Wednesday, 29 December 2021

Coronavirus streets of the underhand - LV

Doing it again

There is always a desire to do something different when we are in Cape Town, though there are things we cannot tire of doing and repeating out of the beauty of the experience and how the passage of time allows us to see things anew.

The walks to the Victoria & Alfred Waterfront, sitting at Nobel Square where now all the four Nobel Peace Prize laureates from South Africa whose statues stand there have passed on, the last two within months of each other.

Funny funicular fudge

Other popular places we have visited many times and today we decided to return to Cape Point and take that 45-minute walk from Cape Point to Cape of Good Hope.
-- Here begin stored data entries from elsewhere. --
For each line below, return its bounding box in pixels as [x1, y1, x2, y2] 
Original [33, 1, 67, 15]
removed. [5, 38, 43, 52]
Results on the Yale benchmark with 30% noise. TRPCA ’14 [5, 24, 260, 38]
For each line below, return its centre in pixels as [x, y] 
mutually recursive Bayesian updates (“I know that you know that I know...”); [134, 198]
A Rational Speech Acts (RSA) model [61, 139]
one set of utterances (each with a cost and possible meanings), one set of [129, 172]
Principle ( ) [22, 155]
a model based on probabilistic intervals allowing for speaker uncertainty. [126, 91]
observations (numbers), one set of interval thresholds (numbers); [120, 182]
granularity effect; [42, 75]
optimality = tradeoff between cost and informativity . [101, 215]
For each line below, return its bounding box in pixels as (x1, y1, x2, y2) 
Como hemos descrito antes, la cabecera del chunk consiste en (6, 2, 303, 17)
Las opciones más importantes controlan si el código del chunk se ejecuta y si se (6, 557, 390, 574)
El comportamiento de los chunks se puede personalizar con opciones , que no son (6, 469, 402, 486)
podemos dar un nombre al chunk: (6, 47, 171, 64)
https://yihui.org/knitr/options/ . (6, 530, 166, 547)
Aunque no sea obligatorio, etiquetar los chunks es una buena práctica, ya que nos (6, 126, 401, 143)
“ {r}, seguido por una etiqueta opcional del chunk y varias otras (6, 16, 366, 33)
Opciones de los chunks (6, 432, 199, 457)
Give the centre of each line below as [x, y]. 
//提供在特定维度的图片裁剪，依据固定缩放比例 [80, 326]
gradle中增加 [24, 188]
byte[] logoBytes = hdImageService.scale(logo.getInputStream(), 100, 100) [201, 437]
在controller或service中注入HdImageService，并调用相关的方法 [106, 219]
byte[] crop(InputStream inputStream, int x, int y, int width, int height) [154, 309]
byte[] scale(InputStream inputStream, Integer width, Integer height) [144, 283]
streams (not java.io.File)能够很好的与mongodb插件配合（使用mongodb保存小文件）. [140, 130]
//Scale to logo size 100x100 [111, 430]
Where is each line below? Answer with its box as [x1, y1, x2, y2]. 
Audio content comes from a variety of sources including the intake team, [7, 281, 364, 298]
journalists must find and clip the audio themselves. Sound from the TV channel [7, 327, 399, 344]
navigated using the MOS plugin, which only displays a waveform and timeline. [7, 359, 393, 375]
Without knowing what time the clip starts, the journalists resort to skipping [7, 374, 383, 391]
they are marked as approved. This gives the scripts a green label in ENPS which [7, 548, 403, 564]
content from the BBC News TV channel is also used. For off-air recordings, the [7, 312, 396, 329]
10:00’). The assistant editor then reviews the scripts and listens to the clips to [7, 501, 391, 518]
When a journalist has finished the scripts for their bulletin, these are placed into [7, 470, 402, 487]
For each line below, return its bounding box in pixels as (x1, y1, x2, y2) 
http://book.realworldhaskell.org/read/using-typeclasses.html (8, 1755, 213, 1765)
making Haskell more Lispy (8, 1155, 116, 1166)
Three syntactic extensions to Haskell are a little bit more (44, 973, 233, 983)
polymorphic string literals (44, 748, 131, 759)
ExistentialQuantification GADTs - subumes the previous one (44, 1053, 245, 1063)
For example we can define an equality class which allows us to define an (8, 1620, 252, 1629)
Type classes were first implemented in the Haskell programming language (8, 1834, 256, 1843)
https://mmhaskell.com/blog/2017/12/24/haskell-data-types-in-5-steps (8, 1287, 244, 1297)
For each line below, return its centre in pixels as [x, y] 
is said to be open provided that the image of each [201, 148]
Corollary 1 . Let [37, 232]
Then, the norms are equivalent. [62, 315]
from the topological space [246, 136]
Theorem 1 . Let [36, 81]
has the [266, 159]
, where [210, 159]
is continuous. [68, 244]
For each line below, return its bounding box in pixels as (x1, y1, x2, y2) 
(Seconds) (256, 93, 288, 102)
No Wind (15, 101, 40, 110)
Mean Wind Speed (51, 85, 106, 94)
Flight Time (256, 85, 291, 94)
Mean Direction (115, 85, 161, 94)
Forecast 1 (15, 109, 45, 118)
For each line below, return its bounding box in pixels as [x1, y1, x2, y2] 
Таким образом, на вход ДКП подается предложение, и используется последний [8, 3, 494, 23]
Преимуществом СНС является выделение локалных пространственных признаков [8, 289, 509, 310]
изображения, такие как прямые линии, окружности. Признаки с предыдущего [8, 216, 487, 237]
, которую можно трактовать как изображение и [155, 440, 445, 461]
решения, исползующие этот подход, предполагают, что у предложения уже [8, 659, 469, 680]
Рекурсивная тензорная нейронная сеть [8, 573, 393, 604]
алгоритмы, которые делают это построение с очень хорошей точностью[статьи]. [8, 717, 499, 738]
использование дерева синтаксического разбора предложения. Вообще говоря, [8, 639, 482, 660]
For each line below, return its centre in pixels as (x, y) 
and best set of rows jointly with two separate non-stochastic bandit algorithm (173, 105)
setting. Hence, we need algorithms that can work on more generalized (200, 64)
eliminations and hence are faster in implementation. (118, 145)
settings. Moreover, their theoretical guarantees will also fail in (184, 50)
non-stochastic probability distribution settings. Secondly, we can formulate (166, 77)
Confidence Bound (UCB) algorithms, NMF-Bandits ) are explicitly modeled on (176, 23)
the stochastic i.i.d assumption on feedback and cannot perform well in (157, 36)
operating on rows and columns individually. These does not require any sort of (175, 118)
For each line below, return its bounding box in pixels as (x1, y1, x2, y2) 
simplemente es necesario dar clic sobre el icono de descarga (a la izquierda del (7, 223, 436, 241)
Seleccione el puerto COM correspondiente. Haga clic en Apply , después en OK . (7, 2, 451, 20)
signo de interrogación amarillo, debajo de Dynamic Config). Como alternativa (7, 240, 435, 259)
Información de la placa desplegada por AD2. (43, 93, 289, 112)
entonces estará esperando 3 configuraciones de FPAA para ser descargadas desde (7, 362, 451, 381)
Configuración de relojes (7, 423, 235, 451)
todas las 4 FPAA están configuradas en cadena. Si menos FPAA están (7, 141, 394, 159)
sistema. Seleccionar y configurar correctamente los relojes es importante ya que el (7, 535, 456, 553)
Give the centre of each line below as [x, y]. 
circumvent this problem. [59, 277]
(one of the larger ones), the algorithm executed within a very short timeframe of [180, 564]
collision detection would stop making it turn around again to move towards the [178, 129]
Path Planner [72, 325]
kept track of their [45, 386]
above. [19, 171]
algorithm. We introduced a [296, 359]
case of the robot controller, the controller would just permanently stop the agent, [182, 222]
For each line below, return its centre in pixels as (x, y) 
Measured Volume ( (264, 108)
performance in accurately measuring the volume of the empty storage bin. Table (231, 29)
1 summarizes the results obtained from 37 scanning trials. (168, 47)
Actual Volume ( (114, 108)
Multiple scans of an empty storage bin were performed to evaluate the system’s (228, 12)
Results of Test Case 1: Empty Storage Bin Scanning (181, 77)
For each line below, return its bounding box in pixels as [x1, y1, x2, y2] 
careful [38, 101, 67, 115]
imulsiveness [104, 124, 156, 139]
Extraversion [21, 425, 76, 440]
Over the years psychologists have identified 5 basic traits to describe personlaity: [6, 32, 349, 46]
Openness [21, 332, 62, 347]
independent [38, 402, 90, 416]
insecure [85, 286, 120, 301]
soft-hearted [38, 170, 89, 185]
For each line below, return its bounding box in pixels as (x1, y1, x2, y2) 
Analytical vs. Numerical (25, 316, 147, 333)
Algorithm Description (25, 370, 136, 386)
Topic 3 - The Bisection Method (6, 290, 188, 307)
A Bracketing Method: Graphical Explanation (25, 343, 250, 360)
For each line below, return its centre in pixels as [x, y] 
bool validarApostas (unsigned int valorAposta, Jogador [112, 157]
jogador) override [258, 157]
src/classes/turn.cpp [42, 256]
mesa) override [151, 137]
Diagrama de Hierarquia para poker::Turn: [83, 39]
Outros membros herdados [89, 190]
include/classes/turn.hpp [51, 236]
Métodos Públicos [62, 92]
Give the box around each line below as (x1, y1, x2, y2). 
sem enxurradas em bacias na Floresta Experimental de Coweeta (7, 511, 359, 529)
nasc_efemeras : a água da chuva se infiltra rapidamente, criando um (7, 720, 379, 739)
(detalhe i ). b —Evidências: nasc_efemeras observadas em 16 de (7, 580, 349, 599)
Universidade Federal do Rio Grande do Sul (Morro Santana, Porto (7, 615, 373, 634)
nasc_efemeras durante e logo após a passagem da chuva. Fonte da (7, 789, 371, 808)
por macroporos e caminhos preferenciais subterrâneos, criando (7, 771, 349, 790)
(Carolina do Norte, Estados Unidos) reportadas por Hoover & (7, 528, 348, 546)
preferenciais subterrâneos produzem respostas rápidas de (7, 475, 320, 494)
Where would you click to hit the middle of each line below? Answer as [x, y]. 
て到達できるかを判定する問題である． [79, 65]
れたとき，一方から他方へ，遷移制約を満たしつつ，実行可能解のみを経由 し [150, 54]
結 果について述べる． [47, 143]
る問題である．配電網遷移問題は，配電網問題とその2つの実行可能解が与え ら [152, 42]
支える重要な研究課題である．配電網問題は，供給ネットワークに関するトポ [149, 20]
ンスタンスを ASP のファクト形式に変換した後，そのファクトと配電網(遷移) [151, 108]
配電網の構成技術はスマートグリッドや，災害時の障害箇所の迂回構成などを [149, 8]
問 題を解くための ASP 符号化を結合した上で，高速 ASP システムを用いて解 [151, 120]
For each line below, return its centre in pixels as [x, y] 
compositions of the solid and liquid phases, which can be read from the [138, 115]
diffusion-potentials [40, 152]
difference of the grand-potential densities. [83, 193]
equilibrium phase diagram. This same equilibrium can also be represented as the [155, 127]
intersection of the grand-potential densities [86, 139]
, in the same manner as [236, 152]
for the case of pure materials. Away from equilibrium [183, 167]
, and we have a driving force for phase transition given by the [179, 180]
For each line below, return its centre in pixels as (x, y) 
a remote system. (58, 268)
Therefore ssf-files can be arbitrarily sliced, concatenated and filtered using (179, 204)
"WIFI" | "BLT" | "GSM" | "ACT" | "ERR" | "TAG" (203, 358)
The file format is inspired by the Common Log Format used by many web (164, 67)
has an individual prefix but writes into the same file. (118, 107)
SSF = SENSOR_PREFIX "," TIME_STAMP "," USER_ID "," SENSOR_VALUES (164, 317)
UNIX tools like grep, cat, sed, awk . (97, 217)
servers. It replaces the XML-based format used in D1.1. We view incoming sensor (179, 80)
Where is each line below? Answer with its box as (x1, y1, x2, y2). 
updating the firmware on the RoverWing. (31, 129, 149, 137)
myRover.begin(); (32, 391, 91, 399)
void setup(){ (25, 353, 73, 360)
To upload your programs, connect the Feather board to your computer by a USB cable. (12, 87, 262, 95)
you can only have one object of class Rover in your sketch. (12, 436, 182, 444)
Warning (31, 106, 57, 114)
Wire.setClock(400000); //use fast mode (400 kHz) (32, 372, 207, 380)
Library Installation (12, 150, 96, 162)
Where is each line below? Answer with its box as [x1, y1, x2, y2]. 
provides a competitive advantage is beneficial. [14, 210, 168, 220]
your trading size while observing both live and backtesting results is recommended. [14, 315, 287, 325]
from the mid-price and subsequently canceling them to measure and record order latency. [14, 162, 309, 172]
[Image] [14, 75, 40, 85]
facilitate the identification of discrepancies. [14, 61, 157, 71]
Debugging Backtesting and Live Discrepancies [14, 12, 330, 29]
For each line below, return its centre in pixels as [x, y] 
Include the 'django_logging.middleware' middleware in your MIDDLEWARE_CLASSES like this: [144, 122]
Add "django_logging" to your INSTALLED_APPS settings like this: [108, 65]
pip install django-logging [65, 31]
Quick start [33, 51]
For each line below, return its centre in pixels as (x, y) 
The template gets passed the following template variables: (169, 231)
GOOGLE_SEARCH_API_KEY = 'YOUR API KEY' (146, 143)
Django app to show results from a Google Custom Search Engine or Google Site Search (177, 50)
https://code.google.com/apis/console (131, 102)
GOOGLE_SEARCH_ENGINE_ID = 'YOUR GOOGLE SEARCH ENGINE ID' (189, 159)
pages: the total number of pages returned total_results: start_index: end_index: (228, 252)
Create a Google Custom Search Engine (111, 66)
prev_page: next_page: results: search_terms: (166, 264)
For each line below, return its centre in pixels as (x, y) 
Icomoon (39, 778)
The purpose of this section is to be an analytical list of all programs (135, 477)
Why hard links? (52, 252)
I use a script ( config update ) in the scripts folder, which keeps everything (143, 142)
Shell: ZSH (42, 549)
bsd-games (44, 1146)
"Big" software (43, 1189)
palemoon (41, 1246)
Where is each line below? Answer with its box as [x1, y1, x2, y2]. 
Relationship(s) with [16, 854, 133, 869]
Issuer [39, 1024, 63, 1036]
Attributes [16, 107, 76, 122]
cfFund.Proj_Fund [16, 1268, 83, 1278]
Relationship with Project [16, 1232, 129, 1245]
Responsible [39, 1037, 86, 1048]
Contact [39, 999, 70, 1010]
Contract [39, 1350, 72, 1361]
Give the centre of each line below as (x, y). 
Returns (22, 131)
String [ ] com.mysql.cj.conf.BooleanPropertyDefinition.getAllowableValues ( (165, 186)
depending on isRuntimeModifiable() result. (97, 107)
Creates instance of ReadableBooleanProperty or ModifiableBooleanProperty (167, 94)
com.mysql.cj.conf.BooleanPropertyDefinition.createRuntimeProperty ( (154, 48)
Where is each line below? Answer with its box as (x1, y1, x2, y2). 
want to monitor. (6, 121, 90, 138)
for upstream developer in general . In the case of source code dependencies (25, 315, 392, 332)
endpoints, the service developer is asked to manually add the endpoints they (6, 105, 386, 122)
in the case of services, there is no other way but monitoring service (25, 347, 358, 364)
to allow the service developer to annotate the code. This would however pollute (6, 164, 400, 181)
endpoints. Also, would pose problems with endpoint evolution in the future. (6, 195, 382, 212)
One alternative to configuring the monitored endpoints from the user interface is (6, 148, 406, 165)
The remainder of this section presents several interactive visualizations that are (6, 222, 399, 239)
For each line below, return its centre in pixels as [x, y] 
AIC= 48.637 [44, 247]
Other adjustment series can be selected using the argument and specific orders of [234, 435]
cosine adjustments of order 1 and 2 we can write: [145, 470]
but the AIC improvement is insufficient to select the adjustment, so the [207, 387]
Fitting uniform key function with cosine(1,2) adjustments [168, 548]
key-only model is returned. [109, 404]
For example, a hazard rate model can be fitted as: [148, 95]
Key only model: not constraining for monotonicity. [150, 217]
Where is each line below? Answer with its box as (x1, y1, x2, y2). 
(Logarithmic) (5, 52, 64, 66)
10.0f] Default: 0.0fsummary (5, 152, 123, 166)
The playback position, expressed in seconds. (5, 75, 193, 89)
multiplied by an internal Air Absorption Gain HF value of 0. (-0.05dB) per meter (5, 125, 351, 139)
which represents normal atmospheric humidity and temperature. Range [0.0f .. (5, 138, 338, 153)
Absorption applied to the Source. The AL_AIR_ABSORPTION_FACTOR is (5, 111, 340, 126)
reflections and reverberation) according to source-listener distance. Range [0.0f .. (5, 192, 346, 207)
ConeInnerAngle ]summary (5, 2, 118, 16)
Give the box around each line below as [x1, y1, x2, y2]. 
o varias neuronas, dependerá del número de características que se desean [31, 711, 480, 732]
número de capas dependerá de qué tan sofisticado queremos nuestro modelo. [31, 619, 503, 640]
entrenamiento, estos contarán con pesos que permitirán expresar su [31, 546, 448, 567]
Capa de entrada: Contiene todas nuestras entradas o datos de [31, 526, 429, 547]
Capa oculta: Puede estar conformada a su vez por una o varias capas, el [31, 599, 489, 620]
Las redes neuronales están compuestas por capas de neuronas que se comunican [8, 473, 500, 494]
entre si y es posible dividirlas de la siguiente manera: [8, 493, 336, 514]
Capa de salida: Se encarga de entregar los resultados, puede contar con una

On arriving at Cape Point, we thought we would have enough time to visit the lighthouse before going on the trek, but with the time we queued for tickets to the funicular ride up and the waiting to board, there wasn’t enough time before returning to the rendezvous point for the trek.

One thing we noticed about the funicular situation suggests there might be some nefarious activity involved in the ticketing process that probably should be investigated, then we are not accusing anyone of anything, yet it did not escape our cursory observation. I paid for two adult return tickets, and I was given two separate proofs of payment and two return tickets with barcodes.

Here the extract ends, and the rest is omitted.